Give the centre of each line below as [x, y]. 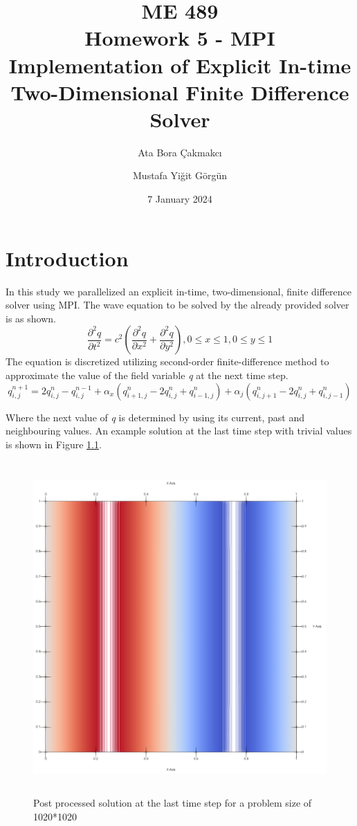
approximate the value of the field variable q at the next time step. [147, 375]
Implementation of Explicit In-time [180, 65]
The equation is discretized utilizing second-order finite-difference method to [167, 361]
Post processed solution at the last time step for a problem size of [173, 802]
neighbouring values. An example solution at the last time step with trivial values [179, 431]
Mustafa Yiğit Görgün [180, 175]
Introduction [67, 258]
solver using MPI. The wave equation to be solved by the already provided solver [177, 305]
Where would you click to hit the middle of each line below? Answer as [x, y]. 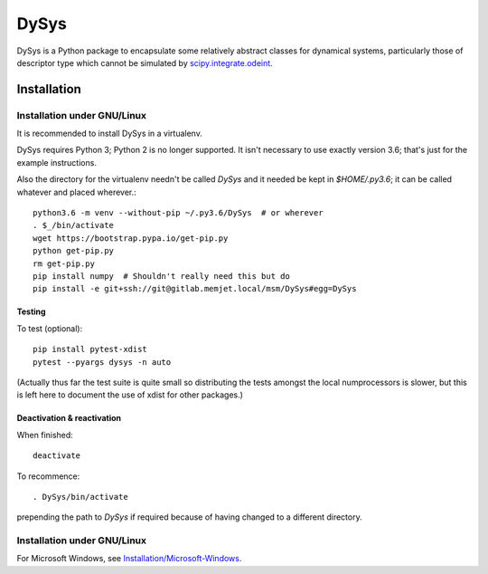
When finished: [45, 435]
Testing [31, 311]
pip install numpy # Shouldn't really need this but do [162, 276]
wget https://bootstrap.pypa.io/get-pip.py [131, 238]
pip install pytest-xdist [90, 349]
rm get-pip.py [64, 263]
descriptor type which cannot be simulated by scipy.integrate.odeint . [145, 62]
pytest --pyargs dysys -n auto [102, 362]
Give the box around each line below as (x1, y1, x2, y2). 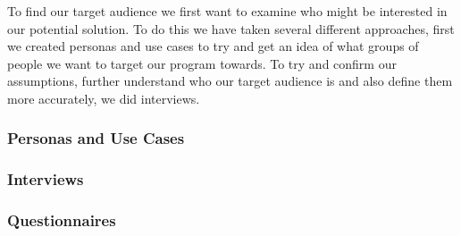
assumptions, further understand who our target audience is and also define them (7, 72, 453, 90)
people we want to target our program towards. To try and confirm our (7, 54, 397, 72)
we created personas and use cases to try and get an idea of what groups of (7, 37, 419, 55)
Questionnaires (7, 209, 116, 232)
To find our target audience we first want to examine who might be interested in (7, 2, 448, 20)
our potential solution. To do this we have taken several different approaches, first (7, 19, 455, 38)
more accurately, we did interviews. (7, 88, 200, 107)
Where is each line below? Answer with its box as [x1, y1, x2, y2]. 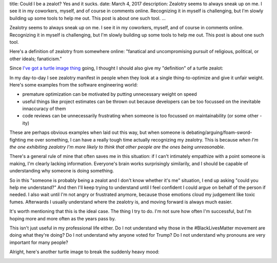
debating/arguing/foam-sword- [186, 129, 252, 136]
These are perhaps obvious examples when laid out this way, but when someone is [9, 129, 185, 136]
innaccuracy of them [22, 106, 66, 112]
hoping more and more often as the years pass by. [9, 215, 116, 221]
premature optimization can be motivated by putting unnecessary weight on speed [22, 91, 197, 97]
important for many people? [9, 239, 69, 246]
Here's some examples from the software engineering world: [9, 81, 138, 87]
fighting [9, 136, 26, 143]
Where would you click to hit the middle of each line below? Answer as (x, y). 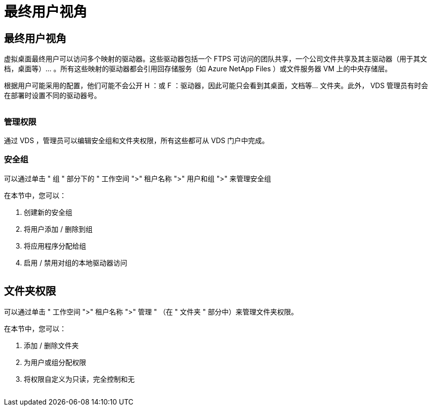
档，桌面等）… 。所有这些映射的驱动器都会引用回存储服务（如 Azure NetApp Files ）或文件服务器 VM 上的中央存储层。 (198, 69)
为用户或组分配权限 (55, 362)
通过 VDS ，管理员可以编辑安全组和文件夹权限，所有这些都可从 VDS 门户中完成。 (137, 140)
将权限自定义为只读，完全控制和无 (79, 379)
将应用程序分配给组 (55, 246)
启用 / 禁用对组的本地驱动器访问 (75, 262)
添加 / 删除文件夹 (51, 345)
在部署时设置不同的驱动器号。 (52, 96)
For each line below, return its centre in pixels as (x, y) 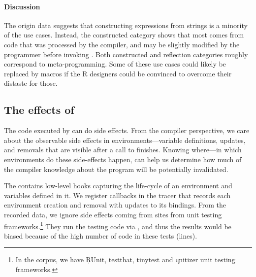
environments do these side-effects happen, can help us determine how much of (123, 159)
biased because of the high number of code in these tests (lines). (101, 235)
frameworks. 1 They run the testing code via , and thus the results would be (118, 225)
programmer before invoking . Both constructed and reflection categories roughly (126, 54)
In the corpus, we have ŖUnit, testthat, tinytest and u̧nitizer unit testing (125, 260)
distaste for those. (31, 83)
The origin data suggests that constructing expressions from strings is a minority (126, 25)
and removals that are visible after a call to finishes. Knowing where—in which (123, 150)
-=-=-
TO DO: Set down all of the data word for word; no pictures belong in it.

REPLY TO THE TASK:
Give the centre of each line below as [x, y]. 
approximate the value of the field variable q at the next time step. [147, 375]
Implementation of Explicit In-time [180, 65]
The equation is discretized utilizing second-order finite-difference method to [167, 361]
Post processed solution at the last time step for a problem size of [173, 802]
neighbouring values. An example solution at the last time step with trivial values [179, 431]
Mustafa Yiğit Görgün [180, 175]
Introduction [67, 258]
solver using MPI. The wave equation to be solved by the already provided solver [177, 305]
Where would you click to hit the middle of each line below? Answer as [x, y]. 
When finished: [45, 435]
Testing [31, 311]
pip install numpy # Shouldn't really need this but do [162, 276]
wget https://bootstrap.pypa.io/get-pip.py [131, 238]
pip install pytest-xdist [90, 349]
rm get-pip.py [64, 263]
descriptor type which cannot be simulated by scipy.integrate.odeint . [145, 62]
pytest --pyargs dysys -n auto [102, 362]
Give the box around each line below as (x1, y1, x2, y2). 
assumptions, further understand who our target audience is and also define them (7, 72, 453, 90)
people we want to target our program towards. To try and confirm our (7, 54, 397, 72)
we created personas and use cases to try and get an idea of what groups of (7, 37, 419, 55)
Questionnaires (7, 209, 116, 232)
To find our target audience we first want to examine who might be interested in (7, 2, 448, 20)
our potential solution. To do this we have taken several different approaches, first (7, 19, 455, 38)
more accurately, we did interviews. (7, 88, 200, 107)
Where is each line below? Answer with its box as [x1, y1, x2, y2]. 
debating/arguing/foam-sword- [186, 129, 252, 136]
These are perhaps obvious examples when laid out this way, but when someone is [9, 129, 185, 136]
innaccuracy of them [22, 106, 66, 112]
hoping more and more often as the years pass by. [9, 215, 116, 221]
premature optimization can be motivated by putting unnecessary weight on speed [22, 91, 197, 97]
important for many people? [9, 239, 69, 246]
Here's some examples from the software engineering world: [9, 81, 138, 87]
fighting [9, 136, 26, 143]
Where would you click to hit the middle of each line below? Answer as (x, y). 
档，桌面等）… 。所有这些映射的驱动器都会引用回存储服务（如 Azure NetApp Files ）或文件服务器 VM 上的中央存储层。 (198, 69)
为用户或组分配权限 (55, 362)
通过 VDS ，管理员可以编辑安全组和文件夹权限，所有这些都可从 VDS 门户中完成。 (137, 140)
将权限自定义为只读，完全控制和无 (79, 379)
将应用程序分配给组 (55, 246)
启用 / 禁用对组的本地驱动器访问 (75, 262)
添加 / 删除文件夹 (51, 345)
在部署时设置不同的驱动器号。 (52, 96)
For each line below, return its centre in pixels as (x, y) 
environments do these side-effects happen, can help us determine how much of (123, 159)
biased because of the high number of code in these tests (lines). (101, 235)
frameworks. 1 They run the testing code via , and thus the results would be (118, 225)
programmer before invoking . Both constructed and reflection categories roughly (126, 54)
In the corpus, we have ŖUnit, testthat, tinytest and u̧nitizer unit testing (125, 260)
distaste for those. (31, 83)
The origin data suggests that constructing expressions from strings is a minority (126, 25)
and removals that are visible after a call to finishes. Knowing where—in which (123, 150)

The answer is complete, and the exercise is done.